[Urgent] trainer.predict() and model.generate creates totally different predictions

Sorry for the URGENT tag but I have a deadline. The title is self-explanatory. The predictions from trainer.predict() are extremely bad whereas model.generate gives qualitative results.

I want to use trainer.predict() because it is paralilized on the gpu. My testing data set is huge, having 250k samples. I wonder if I am doing something wrong or the library contains an issue. Below you can find a minimum example of my code.

# Load the model and tokenizer that were trained and saved.
tokenizer = T5Tokenizer.from_pretrained(args.load_model)
print("Loaded tokenizer from directory {}".format(args.load_model))
model = T5ForConditionalGeneration.from_pretrained(args.load_model)

# create train and validation data set, not relevant for testing
train_dataset = create_dataset(train_inputs, train_labels, tokenizer, pad_truncate=True, max_length=128)
val_dataset = create_dataset(val_inputs, val_labels, tokenizer, pad_truncate=True)

# training arguments
training_args = Seq2SeqTrainingArguments(
        output_dir=model_directory,          
        num_train_epochs=args.epochs,              
        per_device_train_batch_size=args.batch_size,  
        per_device_eval_batch_size=args.batch_size,   
        warmup_steps=500,                   
        weight_decay=args.weight_decay,               
        logging_dir=model_directory,
        logging_steps=100,
        do_eval=True,
        evaluation_strategy='epoch',
        learning_rate=args.learning_rate,
        load_best_model_at_end=True,
        metric_for_best_model='eval_loss',
        greater_is_better=False,
        save_total_limit=args.epochs,
        eval_accumulation_steps=args.eval_acc_steps, # set this lower, if testing or validation crashes
        disable_tqdm=True if args.load_model != '' else False,
    )
trainer = Seq2SeqTrainer(
    model=model,
    args=training_args,
    train_dataset=train_dataset,
    eval_dataset=val_dataset,
    optimizers=[torch.optim.Adam(params=model.parameters(), lr=args.learning_rate), None],       
    tokenizer=tokenizer,
)


class BugFixDataset(torch.utils.data.Dataset):
    def __init__(self, encodings, targets):
        self.encodings = encodings
        self.target_encodings = targets

    def __getitem__(self, index):
        item = {key: torch.tensor(val[index]) for key, val in self.encodings.items()}
        item['labels'] = torch.tensor(self.target_encodings['input_ids'][index], dtype=torch.long)
        return item

    def __len__(self):
        return len(self.encodings['input_ids'])




# create the dataset
test_warning_dataset = create_dataset(test_warning, test_warning_labels, tokenizer, pad_truncate=True, max_length=target_max_length)
# the take models output --> logits --> argmax to obtain prediction ids.
output_ids = np.argmax(trainer.predict(test_dataset=test_warning_dataset, num_beams=5, max_length=target_max_length).predictions[0], axis=2)

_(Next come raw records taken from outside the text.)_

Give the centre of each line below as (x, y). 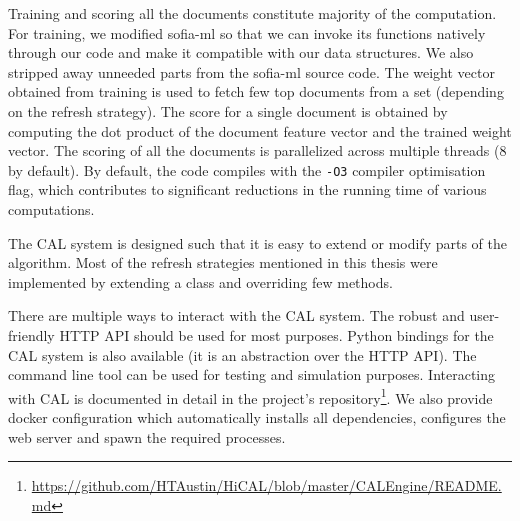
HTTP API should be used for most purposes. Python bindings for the (276, 334)
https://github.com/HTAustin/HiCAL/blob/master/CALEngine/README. (266, 485)
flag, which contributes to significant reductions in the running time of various (247, 189)
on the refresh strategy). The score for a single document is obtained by (228, 110)
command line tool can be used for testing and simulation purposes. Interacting (252, 374)
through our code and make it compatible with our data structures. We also (241, 52)
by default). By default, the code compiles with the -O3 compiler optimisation (247, 169)
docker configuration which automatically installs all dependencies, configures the (257, 417)
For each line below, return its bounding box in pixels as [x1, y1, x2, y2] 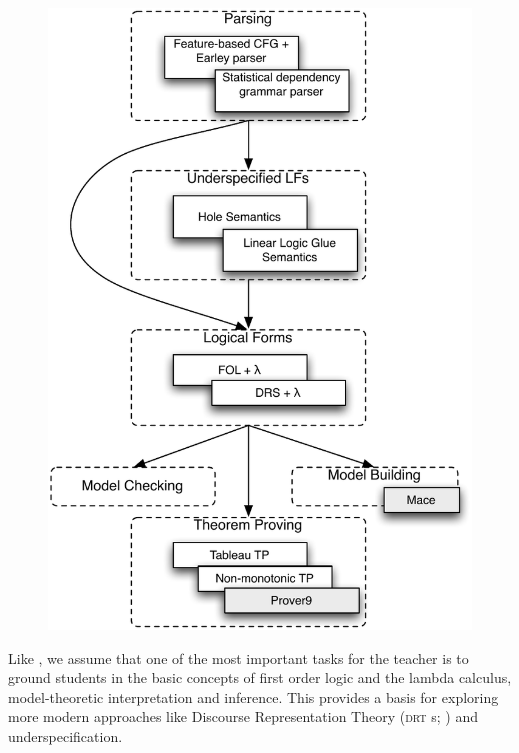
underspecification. [8, 725, 123, 746]
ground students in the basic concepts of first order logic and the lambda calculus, [8, 667, 512, 688]
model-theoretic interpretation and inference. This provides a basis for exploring [8, 686, 499, 707]
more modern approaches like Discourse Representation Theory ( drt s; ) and [8, 706, 478, 727]
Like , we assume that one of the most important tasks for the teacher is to [8, 647, 469, 668]
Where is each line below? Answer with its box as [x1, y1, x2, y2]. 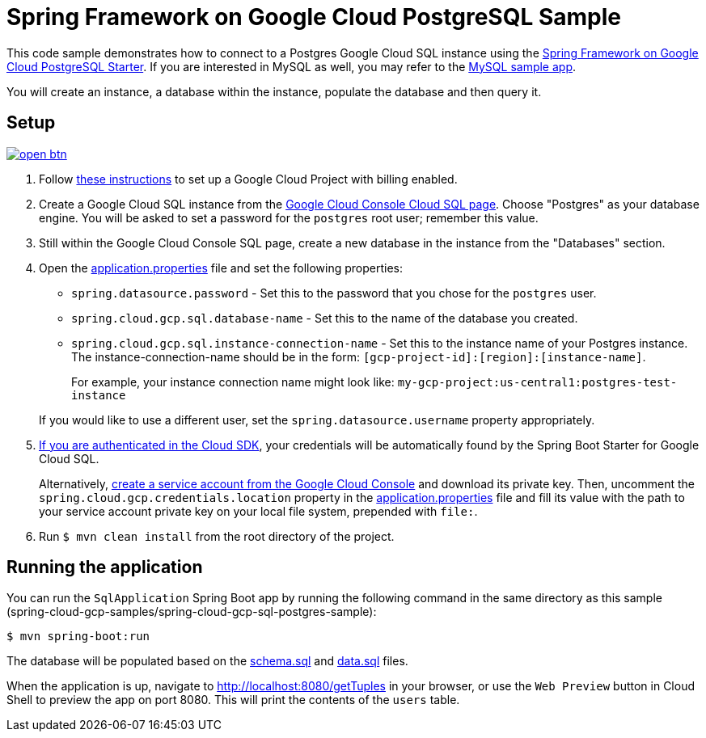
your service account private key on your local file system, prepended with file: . [39, 504, 478, 518]
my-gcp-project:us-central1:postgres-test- [397, 375, 678, 389]
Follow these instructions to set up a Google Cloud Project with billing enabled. [39, 171, 458, 186]
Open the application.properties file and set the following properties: [39, 260, 404, 275]
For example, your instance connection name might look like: [71, 374, 395, 389]
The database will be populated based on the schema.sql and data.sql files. [6, 654, 408, 668]
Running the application [6, 557, 203, 578]
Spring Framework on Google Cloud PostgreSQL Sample [6, 3, 621, 31]
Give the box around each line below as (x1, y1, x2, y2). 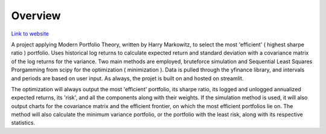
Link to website (11, 30, 50, 37)
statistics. (11, 119, 36, 126)
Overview (11, 9, 61, 22)

trainer_outputs = tokenizer.batch_decode(output_ids, skip_special_tokens=True)
model_generate_outputs = []
for i, code in enumerate(test_warning):
    input_ids = tokenizer.encode(code, truncation=True, padding=True).to(model.device)
    beam_outputs = model.generate(input_ids, max_length=target_max_length, num_beams=5, early_stopping=False, num_return_sequences=1)
for pred in beam_outputs:
    x = tokenizer.decode(pred, skip_special_tokens)
    model_generate_outputs.append(x)

model_generate_outputs and trainer_outputs are different. What is the issue?
What am I doing wrong?

hi @berkayberabi

to use Seq2SeqTrainer for prediction, you should pass predict_with_generate=True to Seq2SeqTrainingArguments. The trainer only does generation when that argument is True .

If it’s true then predictions returned by the predict method will contain the generated token ids.

Also if you want to do distributed evaluation, you could try this script transformers/run_distributed_eval.py at master · huggingface/transformers · GitHub

1 Like

hi @valhalla

Thank you very much for your reply. As a feedback, it would be good if it is mentioned in the documentation of .predict() for Seq2Seq. Or did I miss it?

Okay so you mean in that case I do not need to take to logist and argmax them? I directly get the results?

I will try your solution and let you know :smiley:

@valhalla

What is the structure of this test.source file for run_distributed_eval? Should I put the samples line by line as a text file? I have a custom dataset and using T5.

Yes, it expects a file with each example on it’s line

1 Like